Hueytown man serving life sentence for 1992 beating deaths of 2 Oneonta boys ordered released from prison

By Kent Faulk |

BESSEMER, Alabama – Nathan Gast, sentenced to life in prison for the 1992 beating deaths of two Oneonta boys, was released from prison Thursday afternoon.

Bessemer Cutoff Jefferson County Circuit Court Judge David Carpenter on Wednesday vacated the life sentence of Gast, 37, of Hueytown. The judge re-sentenced Gast to the time – about 20 years - he had already served and ordered him released from the Alabama Department of Corrections' Fountain Correctional Center in Atmore.

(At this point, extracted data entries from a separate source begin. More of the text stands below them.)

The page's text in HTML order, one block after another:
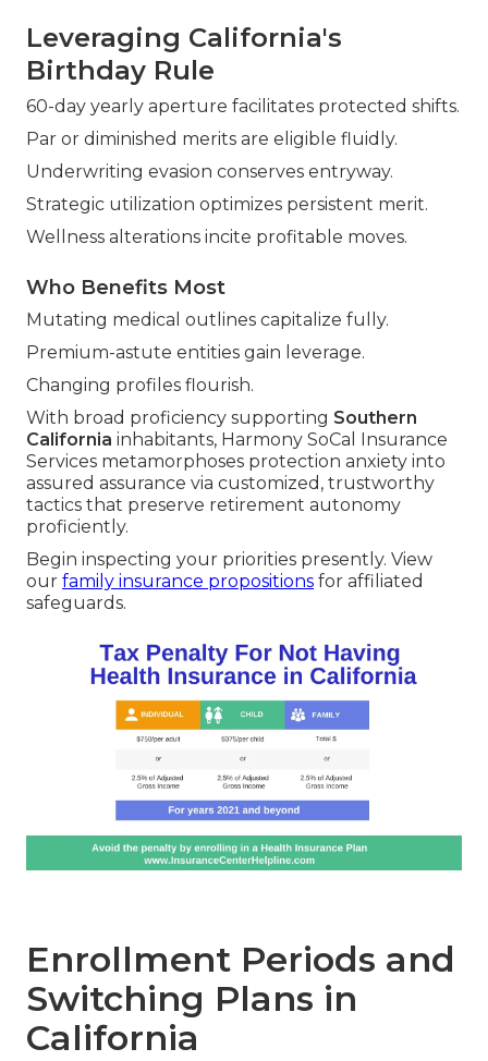
Leveraging California's
Birthday Rule
60-day yearly aperture facilitates protected shifts.
Par or diminished merits are eligible fluidly.
Underwriting evasion conserves entryway.
Strategic utilization optimizes persistent merit.
Wellness alterations incite profitable moves.
Who Benefits Most
Mutating medical outlines capitalize fully.
Premium-astute entities gain leverage.
Changing profiles flourish.
With broad proficiency supporting Southern
California inhabitants, Harmony SoCal Insurance
Services metamorphoses protection anxiety into
assured assurance via customized, trustworthy
tactics that preserve retirement autonomy
proficiently.
Begin inspecting your priorities presently. View
our family insurance propositions for affiliated
safeguards.
Enrollment Periods and
Switching Plans in
California
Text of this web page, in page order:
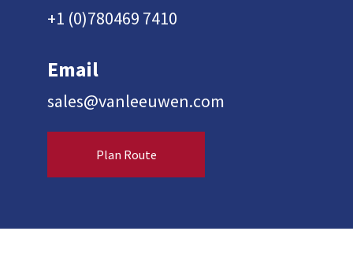
+1 (0)780469 7410
Email
sales@vanleeuwen.com
Plan Route
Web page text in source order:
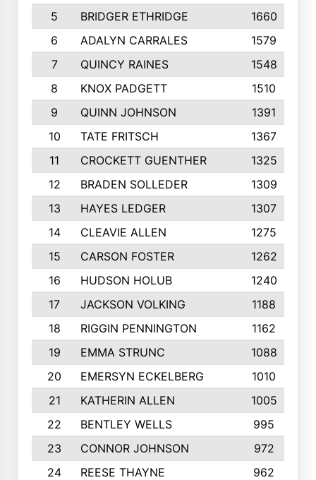
5
BRIDGER ETHRIDGE 1660
6
ADALYN CARRALES 1579
7
QUINCY RAINES 1548
8
KNOX PADGETT
1510
9
QUINN JOHNSON 1391
10
TATE FRITSCH 1367
11
CROCKETT GUENTHER 1325
12
BRADEN SOLLEDER 1309
13
HAYES LEDGER 1307
14
CLEAVIE ALLEN 1275
15
CARSON FOSTER 1262
16
HUDSON HOLUB 1240
17
JACKSON VOLKING 1188
18
RIGGIN PENNINGTON 1162
19
EMMA STRUNC 1088
20
EMERSYN ECKELBERG
1010
21
KATHERIN ALLEN
1005
22
BENTLEY WELLS
995
23
CONNOR JOHNSON 972
24
REESE THAYNE 962
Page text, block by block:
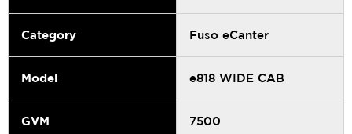
Category Fuso eCanter
Model e818 WIDE CAB
GVM 7500
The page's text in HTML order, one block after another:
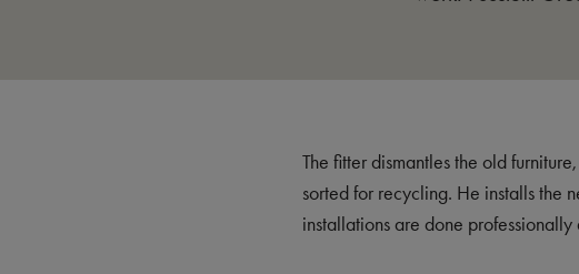
The fitter dismantles the old
sorted for recycling. He installs the
installations are done

Carpenter on Thursday amended his order to re-sentence Gast to 20 years in prison, split time served, and ordered Gast's release. The prison system released Gast about 12:30 p.m. Thursday from the county jail in Bessemer where he had been brought for the hearing, his attorney said.

Prosecutors did not oppose the request by Gast's attorney for his release, according to court documents.

Gast was 15 and allegedly a member in the Gangster Disciples street gang when he was arrested for the Feb. 8, 1992 deaths of Mollan Allen Eakes, 15, and Kevin Eugene Duncan, 14. Gast pleaded guilty to one count of murder and one count of attempted murder related to an attack on a girl. Two other teens also were convicted in connection with the murders.

Gast's attorney, Tommy Spina, in May had asked the court to vacate the life sentence against Gast.

"We are very grateful for the relief afforded Mr. Gast," Spina said after Wednesday's hearing. "He has spent the last 20 years in prison. It was always contemplated, in negotiating his plea in 1994, that he would serve at least 15 years before he would be released. Today, the intent of the original plea agreement was met by the Order that was entered."

Spina argued in his motion that the U.S. Supreme Court in 2012 had ruled in another Alabama case that automatic life without the possibility of parole sentences for juveniles are unconstitutional. While Gast did have the possibility of parole, he had been turned down a number of times for parole, turning his life sentence into a "defacto" life without parole sentence.

Eakes' family had opposed Gast's efforts at parole in the past, according to a 2010 Fox6 News report.

Christopher Thrasher and Carvin Stargell, who also were teens at the time of the slayings, were sentenced to life without the possibility of parole.

In the past year both Thrasher and Stargell have tried, but have failed, to be resentenced under the Miller v. Alabama ruling.

Carpenter had originally agreed to re-sentence Stargell, but the Alabama Court of Criminal Appeals earlier this month reversed the judge's decision. The appeals court decision was based in part on its ruling earlier this year that inmates serving life without parole for crimes that happened when they were juveniles can't retroactively take advantage of the U.S. Supreme Court's ruling in Miller v. Alabama.

Eakes, 15, and Duncan, 14, were found dead in Shades Creek under an Alabama 150 bridge in Bessemer, on Feb. 9, 1992. Each had been repeatedly beaten in the head with a baseball bat and left to drown.

Prosecutors alleged that after the boys were killed, Thrasher, Stargell and Gast tried to kill a then 14-year-old girl - by beating her with the same bat - because she knew too much.

"Nathan was instrumental in saving (the girl's) life as he and I rode with the police till 2 am to point out where she had been left," Spina stated in an email. "When she was found she was still alive."

Updated at 2:05 p.m. July 3, 2014 to reflect Gast's release and judge's amended order. Updated again at 6:10 p.m. July 3 with comment from Spina regarding Gast's help in saving the girl.